Klub Catalonia itu kehilangan semuanya. Dan, seperti dikatakan Gary Lineker, legenda hidup sepakbola Inggris, dalam kalimat yang sangat filosofis kepada BBC Sport, “Kita telah menyaksikan awal dari akhir sebuah era Barcelona dan akhir dari awal era Bayern.”

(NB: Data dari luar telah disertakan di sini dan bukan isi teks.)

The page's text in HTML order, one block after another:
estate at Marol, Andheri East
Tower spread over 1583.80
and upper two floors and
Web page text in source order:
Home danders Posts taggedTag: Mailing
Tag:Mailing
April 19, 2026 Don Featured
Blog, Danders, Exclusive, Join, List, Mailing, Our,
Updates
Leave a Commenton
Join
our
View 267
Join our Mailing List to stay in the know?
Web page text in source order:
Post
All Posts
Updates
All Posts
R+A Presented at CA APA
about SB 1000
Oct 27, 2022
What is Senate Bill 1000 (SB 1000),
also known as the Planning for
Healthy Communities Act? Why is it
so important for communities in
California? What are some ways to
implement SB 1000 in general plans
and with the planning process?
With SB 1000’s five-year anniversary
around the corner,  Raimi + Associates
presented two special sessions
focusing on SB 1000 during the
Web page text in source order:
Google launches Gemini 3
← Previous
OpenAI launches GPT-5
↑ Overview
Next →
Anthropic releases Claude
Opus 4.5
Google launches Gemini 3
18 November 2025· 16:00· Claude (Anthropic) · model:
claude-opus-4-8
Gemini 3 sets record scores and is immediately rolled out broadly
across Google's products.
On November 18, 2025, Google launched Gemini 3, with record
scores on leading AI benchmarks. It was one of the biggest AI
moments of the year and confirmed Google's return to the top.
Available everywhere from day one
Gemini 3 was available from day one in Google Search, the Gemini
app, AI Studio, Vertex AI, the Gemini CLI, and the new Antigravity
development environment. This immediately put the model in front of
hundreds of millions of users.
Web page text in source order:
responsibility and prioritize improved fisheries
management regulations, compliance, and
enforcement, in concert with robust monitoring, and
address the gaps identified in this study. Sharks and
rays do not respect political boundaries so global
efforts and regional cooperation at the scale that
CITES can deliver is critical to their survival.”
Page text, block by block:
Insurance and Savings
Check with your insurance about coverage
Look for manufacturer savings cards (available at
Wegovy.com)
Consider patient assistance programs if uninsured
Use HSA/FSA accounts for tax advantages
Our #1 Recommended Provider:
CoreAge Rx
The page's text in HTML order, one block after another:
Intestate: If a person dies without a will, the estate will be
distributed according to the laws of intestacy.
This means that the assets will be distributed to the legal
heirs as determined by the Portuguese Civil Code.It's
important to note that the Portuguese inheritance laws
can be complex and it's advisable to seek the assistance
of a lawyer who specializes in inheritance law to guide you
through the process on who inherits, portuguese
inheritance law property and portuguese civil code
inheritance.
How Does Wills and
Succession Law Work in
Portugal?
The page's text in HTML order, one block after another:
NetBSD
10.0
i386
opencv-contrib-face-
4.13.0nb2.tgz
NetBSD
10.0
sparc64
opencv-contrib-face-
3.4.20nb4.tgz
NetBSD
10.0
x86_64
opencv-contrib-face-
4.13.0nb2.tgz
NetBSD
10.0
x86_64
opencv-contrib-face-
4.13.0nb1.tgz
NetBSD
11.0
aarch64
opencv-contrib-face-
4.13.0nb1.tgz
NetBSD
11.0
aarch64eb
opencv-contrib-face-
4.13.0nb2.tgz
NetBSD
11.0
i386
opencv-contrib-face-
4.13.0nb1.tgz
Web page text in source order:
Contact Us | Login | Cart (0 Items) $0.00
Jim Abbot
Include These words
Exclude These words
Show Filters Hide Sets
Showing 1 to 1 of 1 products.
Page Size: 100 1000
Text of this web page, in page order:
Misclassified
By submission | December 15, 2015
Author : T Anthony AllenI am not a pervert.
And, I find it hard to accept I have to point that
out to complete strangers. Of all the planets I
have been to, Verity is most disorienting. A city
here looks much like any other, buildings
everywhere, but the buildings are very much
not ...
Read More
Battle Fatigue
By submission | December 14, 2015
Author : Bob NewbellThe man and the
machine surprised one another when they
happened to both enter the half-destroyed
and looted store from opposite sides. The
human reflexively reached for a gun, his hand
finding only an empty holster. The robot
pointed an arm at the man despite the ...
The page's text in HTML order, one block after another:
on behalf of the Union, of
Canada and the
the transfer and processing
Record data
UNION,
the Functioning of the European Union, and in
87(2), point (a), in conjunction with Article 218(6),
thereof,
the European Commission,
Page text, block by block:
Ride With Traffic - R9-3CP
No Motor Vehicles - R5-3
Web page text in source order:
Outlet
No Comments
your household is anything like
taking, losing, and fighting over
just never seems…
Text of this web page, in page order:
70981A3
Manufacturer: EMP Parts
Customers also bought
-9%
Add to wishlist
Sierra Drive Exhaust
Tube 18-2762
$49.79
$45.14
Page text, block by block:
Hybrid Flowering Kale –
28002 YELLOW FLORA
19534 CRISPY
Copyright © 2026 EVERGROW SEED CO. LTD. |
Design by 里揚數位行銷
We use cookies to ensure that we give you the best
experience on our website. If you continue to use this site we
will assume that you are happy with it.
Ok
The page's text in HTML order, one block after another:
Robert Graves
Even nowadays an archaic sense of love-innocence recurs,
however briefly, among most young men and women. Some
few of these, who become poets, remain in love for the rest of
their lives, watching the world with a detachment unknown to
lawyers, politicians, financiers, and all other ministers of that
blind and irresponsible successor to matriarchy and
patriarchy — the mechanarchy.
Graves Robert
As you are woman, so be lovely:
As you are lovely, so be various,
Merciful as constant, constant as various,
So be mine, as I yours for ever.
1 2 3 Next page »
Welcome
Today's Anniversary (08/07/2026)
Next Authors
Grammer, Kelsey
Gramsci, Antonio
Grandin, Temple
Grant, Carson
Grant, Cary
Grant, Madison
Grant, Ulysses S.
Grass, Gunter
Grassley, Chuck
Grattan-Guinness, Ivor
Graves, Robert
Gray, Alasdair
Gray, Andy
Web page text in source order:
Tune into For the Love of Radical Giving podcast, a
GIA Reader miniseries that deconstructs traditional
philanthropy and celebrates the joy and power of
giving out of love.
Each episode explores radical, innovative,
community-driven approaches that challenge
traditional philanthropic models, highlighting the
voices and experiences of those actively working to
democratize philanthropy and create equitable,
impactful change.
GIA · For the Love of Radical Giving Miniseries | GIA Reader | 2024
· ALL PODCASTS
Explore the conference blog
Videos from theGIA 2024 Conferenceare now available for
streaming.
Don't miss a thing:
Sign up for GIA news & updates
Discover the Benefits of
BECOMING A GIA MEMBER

Malam itu, waktu Nou Camp, tak ada sisa dari jejak kemasyhuran Barcelona sebagai penguasa jagad sepakbola yang menggoreskan permainan cemerlang lewat polarisasi permainan menyerang yang tajamnya bak “sembilu.” Tak irisan yang membentuk garis simetris pertahanan, dan sudah menguap “diagonal attacking” yang membuat semua tim yang pernah menghampirinya di sebuah laga merinding ketakutan.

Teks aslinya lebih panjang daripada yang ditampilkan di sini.